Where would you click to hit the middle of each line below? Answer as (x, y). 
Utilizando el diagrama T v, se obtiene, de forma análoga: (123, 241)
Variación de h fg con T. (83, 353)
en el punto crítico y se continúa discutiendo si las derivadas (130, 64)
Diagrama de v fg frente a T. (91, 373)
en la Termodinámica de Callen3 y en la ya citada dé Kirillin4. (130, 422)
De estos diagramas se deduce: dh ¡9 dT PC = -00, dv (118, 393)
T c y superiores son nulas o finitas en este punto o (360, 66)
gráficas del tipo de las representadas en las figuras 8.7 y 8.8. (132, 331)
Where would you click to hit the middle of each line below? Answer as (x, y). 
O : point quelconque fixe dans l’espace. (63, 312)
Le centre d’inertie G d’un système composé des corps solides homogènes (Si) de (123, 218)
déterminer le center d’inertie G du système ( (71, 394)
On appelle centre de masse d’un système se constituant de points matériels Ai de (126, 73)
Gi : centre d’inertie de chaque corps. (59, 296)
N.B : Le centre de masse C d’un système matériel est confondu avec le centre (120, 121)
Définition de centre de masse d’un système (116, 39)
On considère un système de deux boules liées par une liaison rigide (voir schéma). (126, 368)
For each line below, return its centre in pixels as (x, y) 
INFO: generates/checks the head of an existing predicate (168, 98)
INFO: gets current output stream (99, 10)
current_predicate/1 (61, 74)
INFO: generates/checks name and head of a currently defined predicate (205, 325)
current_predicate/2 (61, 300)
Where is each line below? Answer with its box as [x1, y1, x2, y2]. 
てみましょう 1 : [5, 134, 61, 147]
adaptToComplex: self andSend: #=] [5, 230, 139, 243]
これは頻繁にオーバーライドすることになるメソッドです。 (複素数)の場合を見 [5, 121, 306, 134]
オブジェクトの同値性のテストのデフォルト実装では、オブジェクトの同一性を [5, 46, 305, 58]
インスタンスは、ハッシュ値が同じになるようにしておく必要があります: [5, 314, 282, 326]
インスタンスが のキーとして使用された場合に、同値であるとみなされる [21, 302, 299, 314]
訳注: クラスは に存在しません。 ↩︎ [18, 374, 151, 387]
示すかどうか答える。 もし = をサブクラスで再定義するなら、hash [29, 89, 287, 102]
------
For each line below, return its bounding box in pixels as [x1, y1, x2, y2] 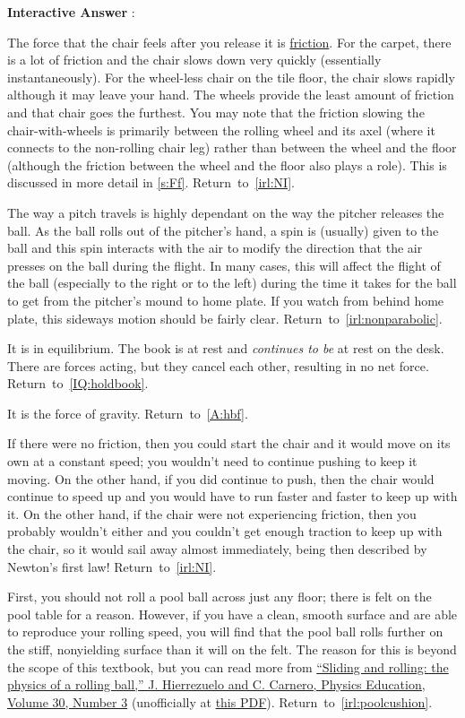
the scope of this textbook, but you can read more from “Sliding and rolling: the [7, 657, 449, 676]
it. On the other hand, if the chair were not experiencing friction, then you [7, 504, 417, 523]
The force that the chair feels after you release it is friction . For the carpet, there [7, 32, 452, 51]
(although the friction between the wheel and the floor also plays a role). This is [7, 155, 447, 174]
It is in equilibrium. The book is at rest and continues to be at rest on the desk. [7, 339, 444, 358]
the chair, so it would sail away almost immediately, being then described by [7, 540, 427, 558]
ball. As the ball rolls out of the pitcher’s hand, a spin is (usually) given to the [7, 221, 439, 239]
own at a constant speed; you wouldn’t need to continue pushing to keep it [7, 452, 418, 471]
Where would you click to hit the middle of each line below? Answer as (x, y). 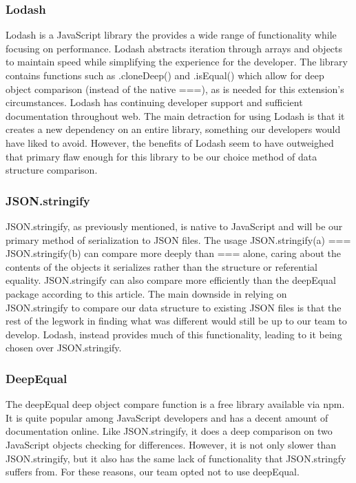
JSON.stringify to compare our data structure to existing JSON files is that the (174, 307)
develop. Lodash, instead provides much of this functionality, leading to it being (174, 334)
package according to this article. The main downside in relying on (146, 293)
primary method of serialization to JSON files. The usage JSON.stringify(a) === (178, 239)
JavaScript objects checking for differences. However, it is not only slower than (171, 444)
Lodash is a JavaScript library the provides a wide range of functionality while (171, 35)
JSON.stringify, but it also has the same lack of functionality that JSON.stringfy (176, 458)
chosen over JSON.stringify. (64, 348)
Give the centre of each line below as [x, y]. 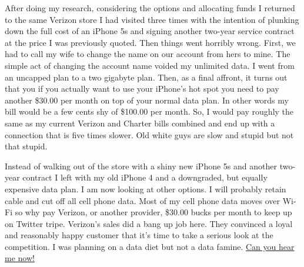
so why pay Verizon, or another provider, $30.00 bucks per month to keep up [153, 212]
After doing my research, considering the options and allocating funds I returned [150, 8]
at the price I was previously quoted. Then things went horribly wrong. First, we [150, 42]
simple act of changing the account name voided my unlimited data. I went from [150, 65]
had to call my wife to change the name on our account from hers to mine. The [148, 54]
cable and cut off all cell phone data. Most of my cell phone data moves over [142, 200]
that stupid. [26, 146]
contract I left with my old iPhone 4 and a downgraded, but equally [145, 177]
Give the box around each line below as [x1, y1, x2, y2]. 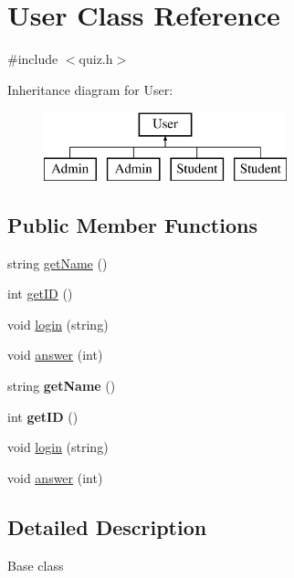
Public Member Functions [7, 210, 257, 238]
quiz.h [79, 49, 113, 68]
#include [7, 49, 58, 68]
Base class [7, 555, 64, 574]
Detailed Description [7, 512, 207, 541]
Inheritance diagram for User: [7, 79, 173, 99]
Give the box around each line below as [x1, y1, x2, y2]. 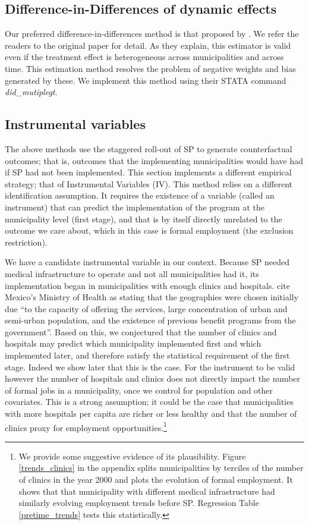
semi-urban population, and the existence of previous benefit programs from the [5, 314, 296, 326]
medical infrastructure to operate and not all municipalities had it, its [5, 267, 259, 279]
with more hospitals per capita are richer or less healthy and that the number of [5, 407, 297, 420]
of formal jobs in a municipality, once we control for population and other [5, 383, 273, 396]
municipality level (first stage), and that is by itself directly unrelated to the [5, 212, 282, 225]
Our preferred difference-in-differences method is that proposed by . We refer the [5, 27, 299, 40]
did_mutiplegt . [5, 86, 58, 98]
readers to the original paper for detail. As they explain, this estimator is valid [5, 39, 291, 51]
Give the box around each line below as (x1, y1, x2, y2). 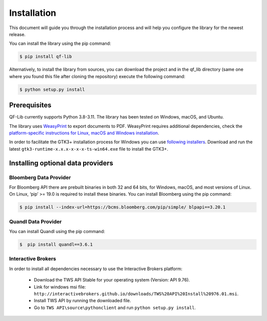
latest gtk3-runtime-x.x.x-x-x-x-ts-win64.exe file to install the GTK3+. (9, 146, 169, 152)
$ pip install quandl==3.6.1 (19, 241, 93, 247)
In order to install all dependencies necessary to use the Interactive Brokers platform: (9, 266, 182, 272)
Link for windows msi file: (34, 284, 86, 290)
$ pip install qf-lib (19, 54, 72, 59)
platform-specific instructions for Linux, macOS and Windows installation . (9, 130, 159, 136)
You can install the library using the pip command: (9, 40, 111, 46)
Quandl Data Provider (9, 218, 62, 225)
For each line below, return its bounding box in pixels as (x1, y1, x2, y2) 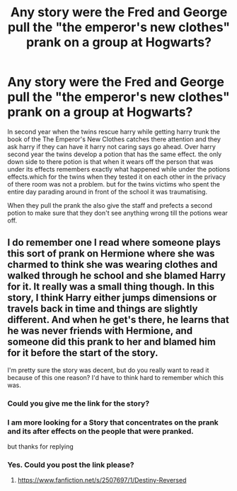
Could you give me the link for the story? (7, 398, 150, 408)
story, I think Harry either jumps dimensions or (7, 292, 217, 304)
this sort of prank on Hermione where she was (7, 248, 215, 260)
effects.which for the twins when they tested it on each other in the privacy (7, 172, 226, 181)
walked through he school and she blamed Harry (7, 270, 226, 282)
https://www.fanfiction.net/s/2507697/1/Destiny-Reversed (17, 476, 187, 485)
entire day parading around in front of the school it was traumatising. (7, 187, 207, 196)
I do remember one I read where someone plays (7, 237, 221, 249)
------
Starting at the line that has "INFO: gets current output stream (99, 10)" in the records above, restate word for word every line until the one that has "示すかどうか答える。 もし = をサブクラスで再定義するなら、hash", and include that one as well.

**SOLUTION BELOW:**
INFO: gets current output stream (99, 10)
current_predicate/1 (61, 74)
INFO: generates/checks name and head of a currently defined predicate (205, 325)
current_predicate/2 (61, 300)
Where is each line below? Answer with its box as [x1, y1, x2, y2]. 
てみましょう 1 : [5, 134, 61, 147]
adaptToComplex: self andSend: #=] [5, 230, 139, 243]
これは頻繁にオーバーライドすることになるメソッドです。 (複素数)の場合を見 [5, 121, 306, 134]
オブジェクトの同値性のテストのデフォルト実装では、オブジェクトの同一性を [5, 46, 305, 58]
インスタンスは、ハッシュ値が同じになるようにしておく必要があります: [5, 314, 282, 326]
インスタンスが のキーとして使用された場合に、同値であるとみなされる [21, 302, 299, 314]
訳注: クラスは に存在しません。 ↩︎ [18, 374, 151, 387]
示すかどうか答える。 もし = をサブクラスで再定義するなら、hash [29, 89, 287, 102]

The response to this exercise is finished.